#  >  > General Discussion >  >  > Off Topic - General >  >  >  How did you find us

## imported_Anti

How did you find occultforums.net ?

----------


## jesus_backwards

on vf he he

----------


## Tobias

Same here, Susej! Wonder if this place will be as good as VF?

----------


## blackxrose

Its just as good as the old VF(not the one now.) Cause the only difference between the old VF and this forum is pretty much the color of the site and the banner.
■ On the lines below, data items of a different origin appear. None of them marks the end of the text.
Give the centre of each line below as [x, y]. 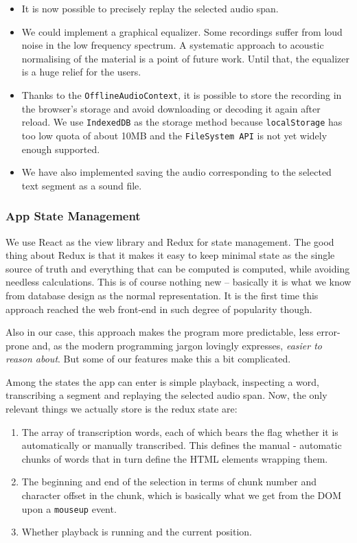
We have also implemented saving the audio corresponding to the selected [176, 172]
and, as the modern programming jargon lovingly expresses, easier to [177, 345]
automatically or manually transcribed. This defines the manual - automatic [182, 445]
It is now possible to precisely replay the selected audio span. [150, 8]
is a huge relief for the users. [81, 72]
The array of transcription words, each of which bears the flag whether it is [180, 431]
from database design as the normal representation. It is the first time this [162, 295]
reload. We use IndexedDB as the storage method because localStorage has [182, 122]
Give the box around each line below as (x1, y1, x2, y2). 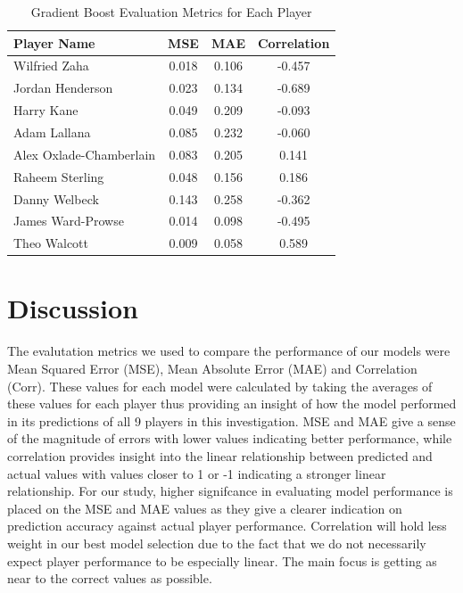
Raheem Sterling (13, 167, 104, 185)
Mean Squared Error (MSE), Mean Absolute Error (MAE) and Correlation (7, 359, 418, 377)
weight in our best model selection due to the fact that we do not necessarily (7, 533, 426, 552)
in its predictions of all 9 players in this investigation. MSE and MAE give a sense (7, 411, 456, 430)
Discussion (7, 290, 138, 326)
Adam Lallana (13, 122, 91, 141)
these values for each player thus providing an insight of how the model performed (7, 394, 457, 413)
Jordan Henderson (13, 78, 113, 97)
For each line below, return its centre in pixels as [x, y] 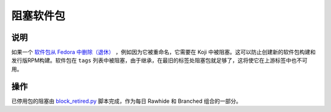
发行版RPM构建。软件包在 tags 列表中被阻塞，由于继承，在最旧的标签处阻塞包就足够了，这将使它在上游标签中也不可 [159, 60]
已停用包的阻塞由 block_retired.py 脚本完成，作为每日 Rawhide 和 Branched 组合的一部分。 [126, 101]
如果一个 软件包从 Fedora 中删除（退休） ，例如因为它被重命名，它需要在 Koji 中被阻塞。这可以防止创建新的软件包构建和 [163, 52]
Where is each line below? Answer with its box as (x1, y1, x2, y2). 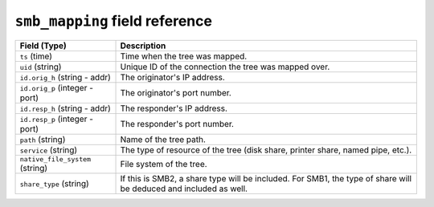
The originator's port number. (120, 87, 232, 98)
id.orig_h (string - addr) (19, 71, 112, 83)
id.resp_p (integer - (19, 113, 94, 124)
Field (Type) (19, 40, 68, 51)
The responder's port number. (120, 118, 235, 129)
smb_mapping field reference (14, 12, 213, 30)
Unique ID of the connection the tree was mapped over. (120, 61, 330, 72)
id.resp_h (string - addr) (19, 103, 112, 114)
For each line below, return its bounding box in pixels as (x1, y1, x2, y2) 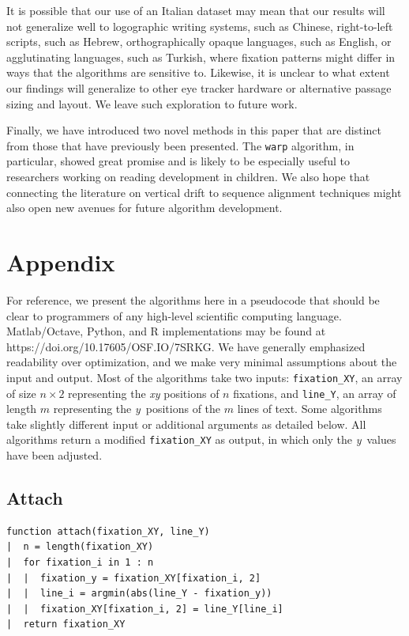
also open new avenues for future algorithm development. (6, 199, 283, 216)
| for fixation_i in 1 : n (6, 557, 154, 569)
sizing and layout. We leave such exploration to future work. (6, 95, 298, 112)
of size (6, 384, 36, 401)
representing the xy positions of (68, 384, 220, 401)
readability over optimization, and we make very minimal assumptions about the (6, 354, 397, 370)
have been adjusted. (6, 447, 103, 464)
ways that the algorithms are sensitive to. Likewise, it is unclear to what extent (6, 64, 390, 81)
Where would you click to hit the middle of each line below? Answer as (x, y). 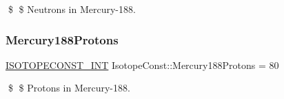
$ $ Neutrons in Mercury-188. (72, 9)
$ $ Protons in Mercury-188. (69, 88)
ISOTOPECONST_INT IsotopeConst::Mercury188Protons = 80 (142, 65)

and to stay on topic I found this place on the VF.

----------


## WretchedSpawn

myspace actully..... 
but yher friend of mine told me to add yas in a bullet in as the sheep i am i followd the herd so to speak lol

----------


## wickedchild

I found this site through a friend on MySpace . So far from what I've seen , this place doesn't seem bad . I like it .

----------


## antichrist superstar

you lol

----------


## Harlock

got a message in my email

----------


## dami0n

Im on Vf and was sent an email about this one

----------


## imported_Anti

wow that email think really worked lol  :Smile:

----------


## darkangel

a bulletin on myspace

----------


## isis

some one sent me a bulletin and i jest had to chack it out and i did. i think ths place is tottly rocks. and i like to thinks for all the help i recived and i am telling all my friends about this place cause i have like 6 myspace accounts and i am putting this place on all of them for all of my friends to see and join.

----------


## dolliesque

Google!

I adore google.

----------


## Lady Dunsany

Quite by accident. I put in Occult Forums and there you were. Kismet.

----------


## imported_Anti

seems to be picking up rather well.... Enjoy your stay.

----------


## SWM

google btw  :Big Grin:

----------


## redhand

Hey, this is great for feed back. I found out about this site from Lady D.. Word of mouth is great also!LOL

----------


## Odin

Lady D learning a lot about life

----------


## toadbile

occultforums.com went down, and dogpile suggested this site.
dogpile deserves a biscuit!

----------


## SWM

Yeah, what happened there? I was surprised when that happened.

----------


## imported_Anti

wow dogpile still gets used :O

----------


## Topher

Google put me here after I tried to find out what happened to occultforums.com.

----------


## Jac

I needed to find a way to become more technologically savvy, so to speak. I read a lot on occultforums.com and here in addition to a few others. I thought perhaps if anyone would be accepting of social differences surely here might...

----------


## Lady Dunsany

We do. Feel free to join in.

----------


## White Wolf

I found this site through Google.

----------


## Reinga

Like many found it after OF.com went down, this place rocks and so far nobodys tearing each others eyes out so I guess i'll be sticking around.

----------


## Royal Heart

> I found this site through Google.


Same here.

----------


## Leonake

Google prrrr

----------